According to Gramercy Capital’s release, CDO 3 is intended to match-fund on a long-term basis a portfolio of investment-grade CMBS acquired under the direction of its recently-formed Real Estate Securities Group, and will also create almost $350 million of immediate financing capacity in its existing CDOs and secured repurchase agreements.

A spokesperson for the company tells GlobeSt.com that no one involved in the deal can say anything on this as of yet. “Since it is a private (144A/Reg S) deal, the company is prohibited from speaking about it publicly until it closes,” they say, adding that the deal will close shortly.

The CDO securities will be issued by Gramercy Real Estate CDO 2007-1 LTD and Gramercy Real Estate CDO 2007-1 LLC, and will consist of $1 million of bonds rated AAA through BBB-, plus interests that are not rated investment-grade. The issuer and co-issuer sold all of the bonds rated AAA through BBB-. As it did with CDO 1 and CDO 2, Gramercy will retain the non-investment grade interests in CDO 3.

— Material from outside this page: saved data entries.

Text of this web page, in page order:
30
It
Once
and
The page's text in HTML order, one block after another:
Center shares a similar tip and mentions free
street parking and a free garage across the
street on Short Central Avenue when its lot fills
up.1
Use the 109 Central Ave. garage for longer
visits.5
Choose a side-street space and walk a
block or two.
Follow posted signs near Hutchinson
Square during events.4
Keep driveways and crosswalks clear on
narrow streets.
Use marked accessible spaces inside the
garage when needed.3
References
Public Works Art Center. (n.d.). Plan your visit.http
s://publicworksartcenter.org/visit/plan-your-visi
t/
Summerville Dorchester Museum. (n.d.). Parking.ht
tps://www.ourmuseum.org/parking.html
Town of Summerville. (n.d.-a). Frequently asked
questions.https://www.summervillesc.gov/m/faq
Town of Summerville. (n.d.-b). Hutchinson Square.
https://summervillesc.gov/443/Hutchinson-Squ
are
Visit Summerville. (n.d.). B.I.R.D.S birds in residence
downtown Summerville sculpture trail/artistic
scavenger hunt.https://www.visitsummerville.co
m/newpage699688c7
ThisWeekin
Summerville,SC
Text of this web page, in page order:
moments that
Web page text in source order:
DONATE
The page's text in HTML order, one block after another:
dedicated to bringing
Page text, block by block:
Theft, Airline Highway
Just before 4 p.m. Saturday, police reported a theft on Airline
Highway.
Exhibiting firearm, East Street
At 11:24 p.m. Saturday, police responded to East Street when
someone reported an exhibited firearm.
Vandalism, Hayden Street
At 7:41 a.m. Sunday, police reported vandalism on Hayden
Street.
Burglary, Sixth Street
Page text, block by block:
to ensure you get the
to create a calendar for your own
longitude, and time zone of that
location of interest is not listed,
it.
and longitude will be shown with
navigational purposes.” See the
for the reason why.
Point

The release notes that at issuance, the weighted-average spread will be 44.7 basis points, excluding transaction costs. The CDO will have an expected term of up to 10 years, and provides for a five-year reinvestment period with respect to the approximately $350 million of loans initially included in CDO 3. Gramercy expects the transaction to close on or about Aug. 15, 2007, subject to satisfaction of customary closing conditions.

Together with Gramercy Real Estate CDO 2005-1, a $1 billion CRE CDO which Gramercy issued in July 2005, and Gramercy Real Estate CDO 2006-1 (“CDO 2″), a $1 billion CRE CDO which Gramercy issued in July 2006, Gramercy now has $2.8 billion of long-term, non-recourse debt with no mark-to-market provisions. Assets to be contributed to CDO 3 by Gramercy will consist of investment-grade CMBS (68%) and first mortgage loans, subordinate participation interests in first mortgage loans, and mezzanine loans (together comprising 32%). All of the collateral for CDO 3 is presently owned by Gramercy or in the process of closing for inclusion in CDO 3.

Gramercy will treat the transaction as a financing and therefore consolidate on its balance sheet and statement of operations all of the assets, liabilities, income and expenses of the CDO issuer. All contributed collateral will be shown as assets, and the investment grade rated securities issued to third party investors will be shown as direct liabilities.